On the second task we had a gravity marker drop (GMD) at the common JDG target and the winds were pretty squirrely as you approached. Balloons would come into the field and go both left and right. Most of the Americans were able to get pretty close by finding winds a few hundred feet up that went mostly directly to the X. The next task was similar but the winds shifted to the right as we crossed a bridge that was in line for the target. This was the worst target for us that morning.
The final task of the morning required a quick trip up 3000 feet and then an even quicker trip back down to a couple hundred feet to try and find winds to take us to the intersection we had all chosen. I had a pretty bad throw at this target because I let the baggie out too late with the faster winds below and it was carried out to 14m. Everyone else that came through faired well and Chase bested our intersection with a drop under a meter from about 40m away.
Wednesday afternoon was a fairly simple flight from a flight-planning standpoint because we had a common launch area and one of the two tasks was already chosen for us. The PDG task allowed us to pick two intersections and then fly on to the JDG. John darn near aced this task flying right over the center of the intersection. The rest of us were pushed a little to the left as we approached. The JDG was a bit more challenging as the winds changed 3-4 times on approach and balloons came into the field from all different directions. Scores did not fair well for the Americans for the most part on this task.

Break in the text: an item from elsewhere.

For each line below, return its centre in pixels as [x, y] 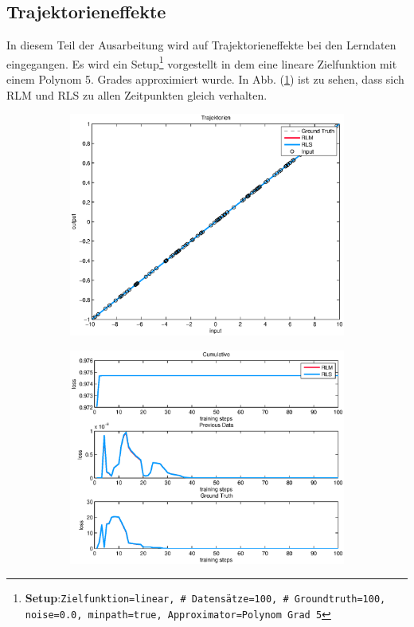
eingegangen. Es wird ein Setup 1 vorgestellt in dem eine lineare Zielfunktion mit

Thursday morning a one part task was called because of poor visibility in the entire flying area but the low fog lifted/parted just enough for us to fly. The winds were brisk above about 1000 feet and changed dramatically and slowed up the lower you flew. Crispin Williams had a great low approach and had a drop at just over a meter to win this target and with most throws coming at higher altitudes scores upwards of 10+ meters turned out ok.
Thursday evening the flight was cancelled for wind, our only flight that cancelled the entire week. That evening to celebrate Thanksgiving the entire American competitive contingent went to the Rhamu restaurant in Motegi, Japan. The owners prepared chicken breast, Yakatori chicken, mashed potatoes, Mac & cheese, stuffing, warm bread and many other things. It was great to just relax and have a few beers with friends and have the evening off. I have spent more Thanksgivings over the past 11 years with these people than I have with my own family in the states.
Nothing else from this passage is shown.